I wish the folks out there who are trashing intermarriage would stop and consider this example of a young product of intermarriage leading Shabbat dinners for his housemates. There are hundreds and thousands of similar examples of positive Jewish engagement by interfaith families and the young adults who grew up in them; this may just be the first one we know about with a White House connection. I can’t help but think that there would be a lot more, if intermarriage were viewed as an opportunity and not something to be demeaned.

This post originally appeared on www.interfaithfamily.com and is reprinted with permission.

Are Interfaith Marriages Really Failing Fast?

|

I wish Naomi Schaefer Riley had consulted with us, or at least looked at the resources available on InterfaithFamily.com, before the Washington Post published her story, Interfaith marriages are rising fast, but they’re failing fast too.

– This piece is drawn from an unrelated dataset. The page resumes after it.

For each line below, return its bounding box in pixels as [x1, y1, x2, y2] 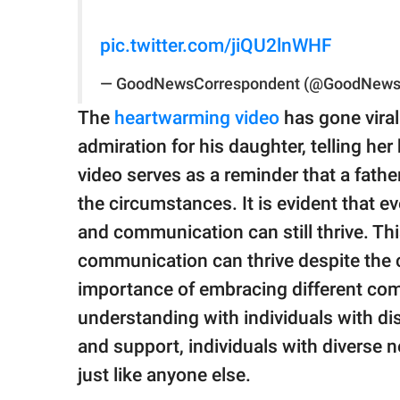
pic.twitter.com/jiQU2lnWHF [100, 35, 332, 57]
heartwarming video [114, 107, 279, 129]
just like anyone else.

My main complaint about the article is that it cites no compelling evidence whatsoever to support the thesis of the title that interfaith marriages are failing fast. It is a common perception, to be sure, that interfaith marriages fail at rates higher than same faith marriages, but I have never been able to find reliable evidence to that effect. In addition to citing a 1993 paper (but not any data in it comparing inter- and intra-faith divorce rates), Riley says that “According to calculations based on the American Religious Identification Survey of 2001, people who had been in mixed-religion marriages were three times more likely to be divorced or separated than those who were in same-religion marriages.” Who made the calculations? Are they published some place – and available to be scrutinized?

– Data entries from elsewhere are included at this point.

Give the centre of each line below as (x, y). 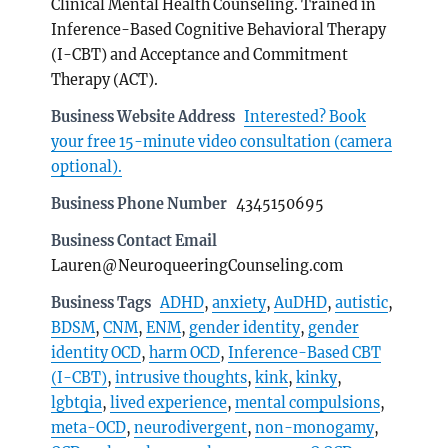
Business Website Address (143, 116)
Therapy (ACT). (105, 79)
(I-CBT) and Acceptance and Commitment (200, 54)
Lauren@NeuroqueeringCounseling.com (197, 265)
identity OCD (96, 352)
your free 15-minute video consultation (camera (222, 141)
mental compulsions (308, 402)
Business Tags (101, 302)
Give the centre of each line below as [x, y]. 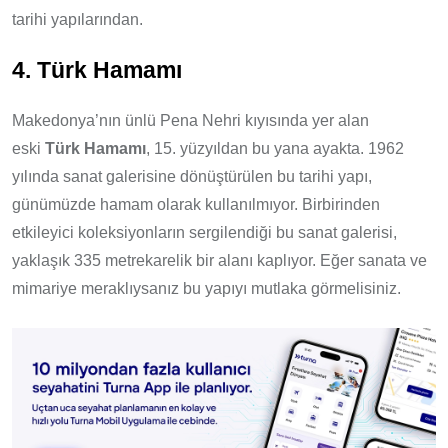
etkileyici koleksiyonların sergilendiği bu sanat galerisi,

It seems that Riley’s article was prompted by the notorious Reyes case in Chicago. We’ve blogged about that extreme case several times. It’s not fair to generalize to all interfaith marriages, however, from a case where the husband converts to Judaism, the couples splits up, and the husband then takes their child to church trailed by TV cameras.

Last August we published a report on a study by Janice Aron, Interfaith Marriage Satisfaction Study Yields Answers and More Questions. Her conclusion:

The study found absolutely no difference in marital satisfaction between people who were married to partners of the same faith, and people married to partners of a different faith.

This is an interesting finding because it seems to herald a new trend in the psychological research in this area. There is a body of research supporting the idea that homogamous marriages tend to be happier than heterogamous ones, but some recent research like mine finds no difference. Perhaps this is the trend of the future. I am hoping it means Americans are becoming less suspicious about, and more accepting of, other religious views. Perhaps the more heterogamous our society becomes, the more we are forced to re-examine our assumptions about others.

It is commonly reported that the overall divorce rate in the United States is 50%. Young people are doubtless aware of that, but thankfully they continue to marry. As a practical matter, which Riley recognizes, young people in love are probably not going to be dissuaded from pursuing their interfaith relationships by calculations of a higher risk of divorce. I think it is unfortunate, though, to have yet another negative pall cast over intermarriage.